→ **AVAILABLE RECORDS**
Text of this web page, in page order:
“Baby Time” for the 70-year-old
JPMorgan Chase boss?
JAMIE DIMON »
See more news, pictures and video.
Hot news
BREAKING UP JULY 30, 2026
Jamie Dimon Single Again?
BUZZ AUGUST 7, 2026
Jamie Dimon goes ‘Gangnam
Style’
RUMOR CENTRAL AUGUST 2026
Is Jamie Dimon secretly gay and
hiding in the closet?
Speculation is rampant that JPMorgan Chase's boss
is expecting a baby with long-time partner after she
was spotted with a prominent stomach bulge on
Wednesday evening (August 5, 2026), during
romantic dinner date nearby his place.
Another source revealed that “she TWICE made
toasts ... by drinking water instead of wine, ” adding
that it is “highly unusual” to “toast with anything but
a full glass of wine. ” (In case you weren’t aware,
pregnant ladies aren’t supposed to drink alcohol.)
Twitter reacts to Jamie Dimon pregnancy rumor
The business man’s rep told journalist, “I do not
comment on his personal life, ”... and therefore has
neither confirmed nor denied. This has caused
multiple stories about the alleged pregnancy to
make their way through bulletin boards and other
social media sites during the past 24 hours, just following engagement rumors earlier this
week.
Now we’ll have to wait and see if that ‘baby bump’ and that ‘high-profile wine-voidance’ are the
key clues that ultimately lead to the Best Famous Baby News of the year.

* * *

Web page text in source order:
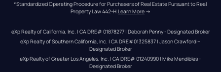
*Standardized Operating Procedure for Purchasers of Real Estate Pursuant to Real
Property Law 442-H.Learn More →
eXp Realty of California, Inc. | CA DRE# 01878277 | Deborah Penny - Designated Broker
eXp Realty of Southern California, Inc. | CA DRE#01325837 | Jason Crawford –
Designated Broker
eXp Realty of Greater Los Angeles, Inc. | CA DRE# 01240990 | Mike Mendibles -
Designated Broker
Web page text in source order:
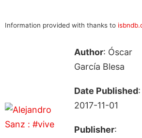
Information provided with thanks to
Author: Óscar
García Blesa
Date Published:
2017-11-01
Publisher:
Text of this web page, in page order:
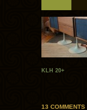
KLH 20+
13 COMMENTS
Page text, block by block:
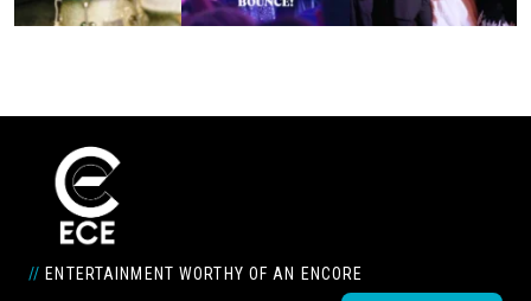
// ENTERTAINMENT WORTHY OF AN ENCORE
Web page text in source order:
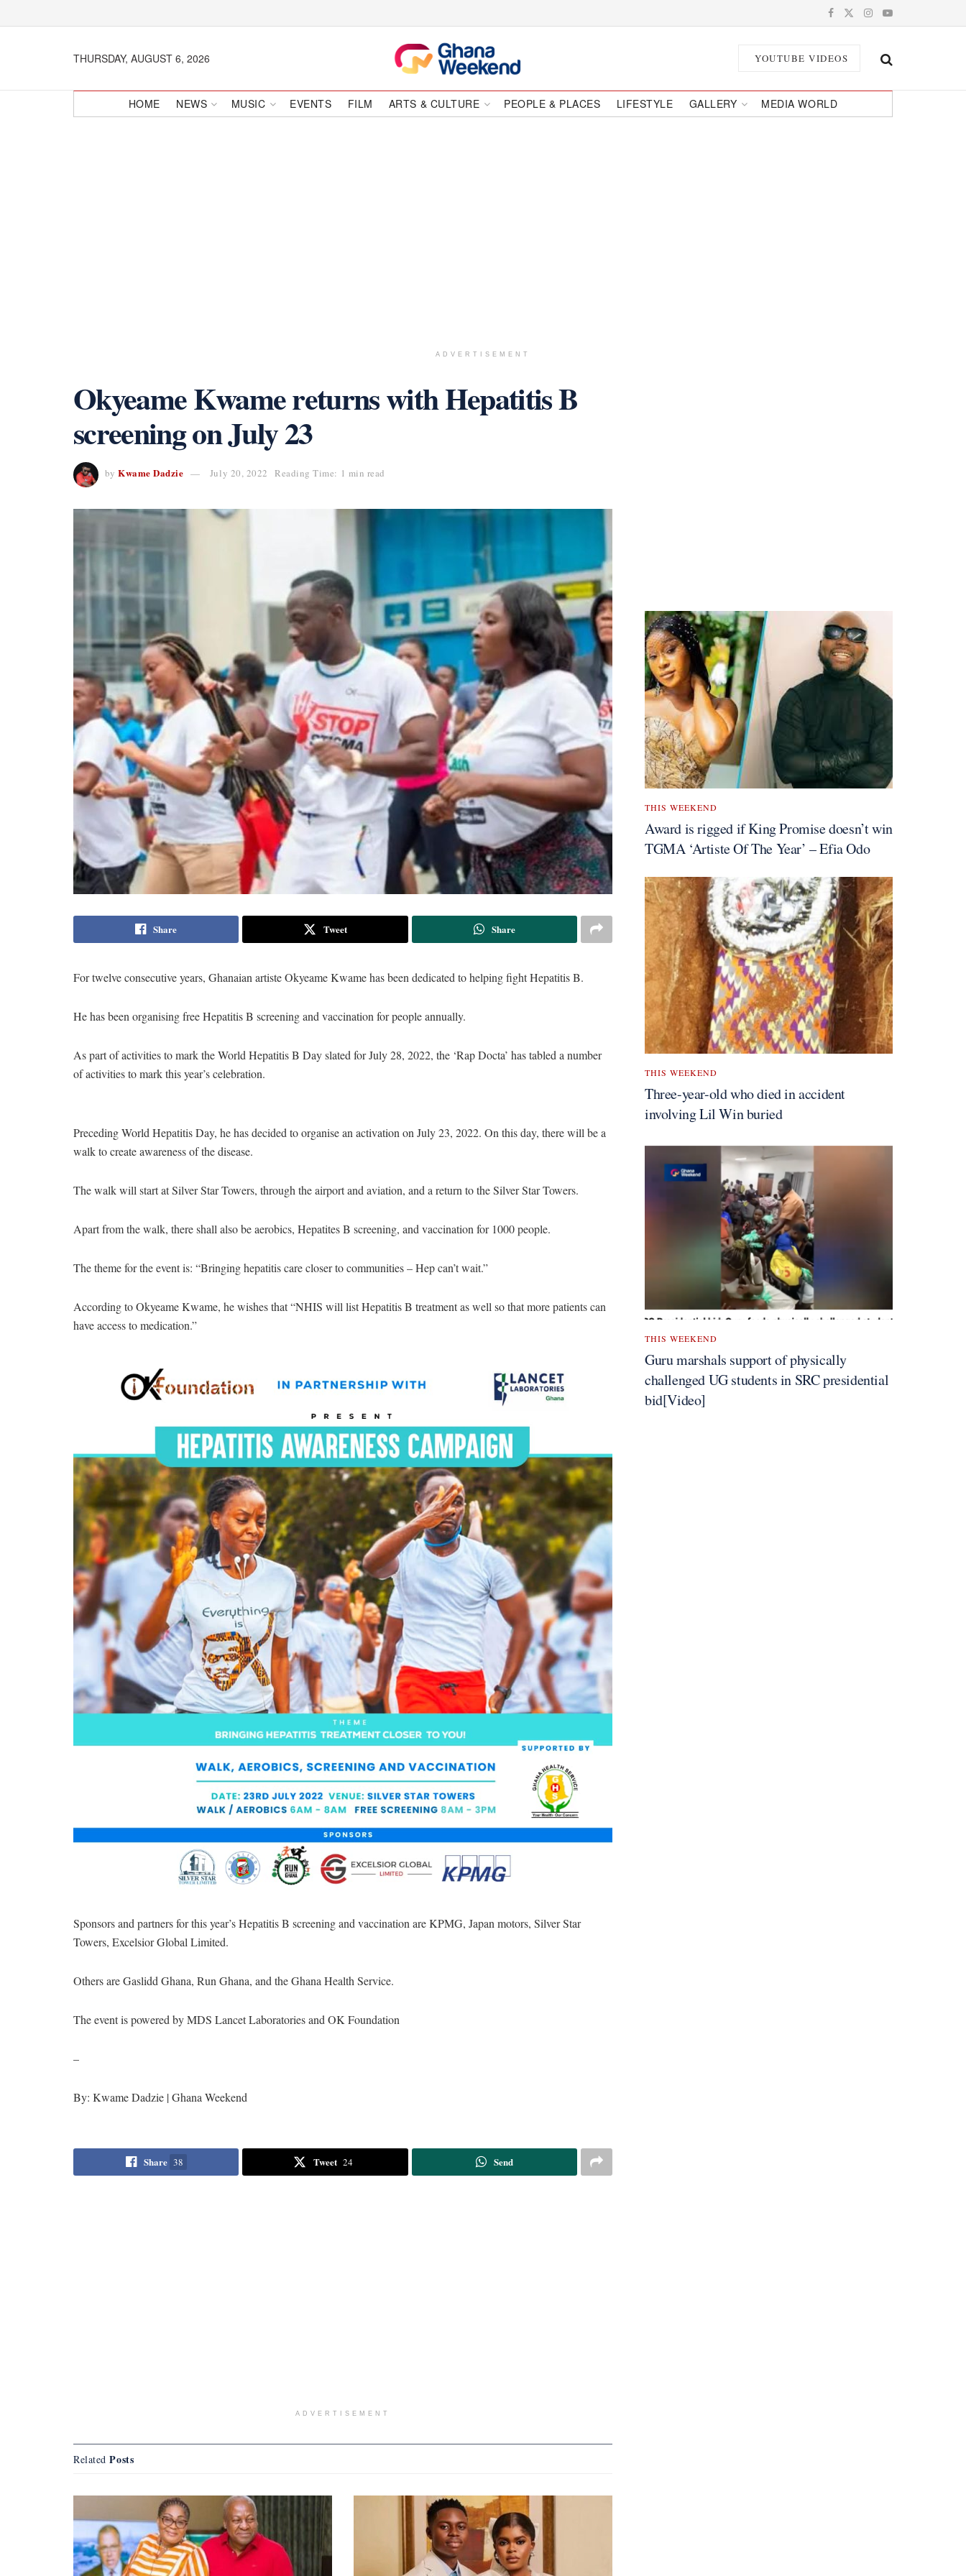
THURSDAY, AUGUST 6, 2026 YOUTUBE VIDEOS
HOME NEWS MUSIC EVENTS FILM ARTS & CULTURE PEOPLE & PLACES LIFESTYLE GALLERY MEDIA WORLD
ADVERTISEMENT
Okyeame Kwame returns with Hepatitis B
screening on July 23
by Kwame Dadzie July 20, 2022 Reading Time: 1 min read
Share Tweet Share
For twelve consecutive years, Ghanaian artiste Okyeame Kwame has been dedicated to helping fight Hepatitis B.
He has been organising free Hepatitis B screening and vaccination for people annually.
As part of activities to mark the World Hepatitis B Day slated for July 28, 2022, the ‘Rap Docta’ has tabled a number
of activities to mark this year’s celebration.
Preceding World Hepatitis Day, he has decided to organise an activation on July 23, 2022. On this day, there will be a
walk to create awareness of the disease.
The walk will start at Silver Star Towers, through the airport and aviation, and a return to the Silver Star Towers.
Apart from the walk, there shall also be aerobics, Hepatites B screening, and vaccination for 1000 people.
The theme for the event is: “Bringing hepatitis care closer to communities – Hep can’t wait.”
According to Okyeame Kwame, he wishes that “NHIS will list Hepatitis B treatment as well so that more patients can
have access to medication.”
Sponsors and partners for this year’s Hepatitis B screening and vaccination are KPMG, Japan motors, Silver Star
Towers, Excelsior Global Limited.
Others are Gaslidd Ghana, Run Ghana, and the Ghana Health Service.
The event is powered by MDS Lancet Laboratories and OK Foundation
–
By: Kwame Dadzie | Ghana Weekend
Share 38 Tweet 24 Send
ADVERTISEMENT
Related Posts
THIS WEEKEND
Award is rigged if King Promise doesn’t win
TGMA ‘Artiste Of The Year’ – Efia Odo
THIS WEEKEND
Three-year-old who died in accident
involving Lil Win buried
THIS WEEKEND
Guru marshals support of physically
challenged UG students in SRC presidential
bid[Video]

→ **YOUR INSTRUCTIONS**
Look back at the entries above and repeat, unchanged, every line from the line holding "THURSDAY, AUGUST 6, 2026 YOUTUBE VIDEOS" through the line holding "of activities to mark this".

→ **RESPONSE BELOW**
THURSDAY, AUGUST 6, 2026 YOUTUBE VIDEOS
HOME NEWS MUSIC EVENTS FILM ARTS & CULTURE PEOPLE & PLACES LIFESTYLE GALLERY MEDIA WORLD
ADVERTISEMENT
Okyeame Kwame returns with Hepatitis B
screening on July 23
by Kwame Dadzie July 20, 2022 Reading Time: 1 min read
Share Tweet Share
For twelve consecutive years, Ghanaian artiste Okyeame Kwame has been dedicated to helping fight Hepatitis B.
He has been organising free Hepatitis B screening and vaccination for people annually.
As part of activities to mark the World Hepatitis B Day slated for July 28, 2022, the ‘Rap Docta’ has tabled a number
of activities to mark this year’s celebration.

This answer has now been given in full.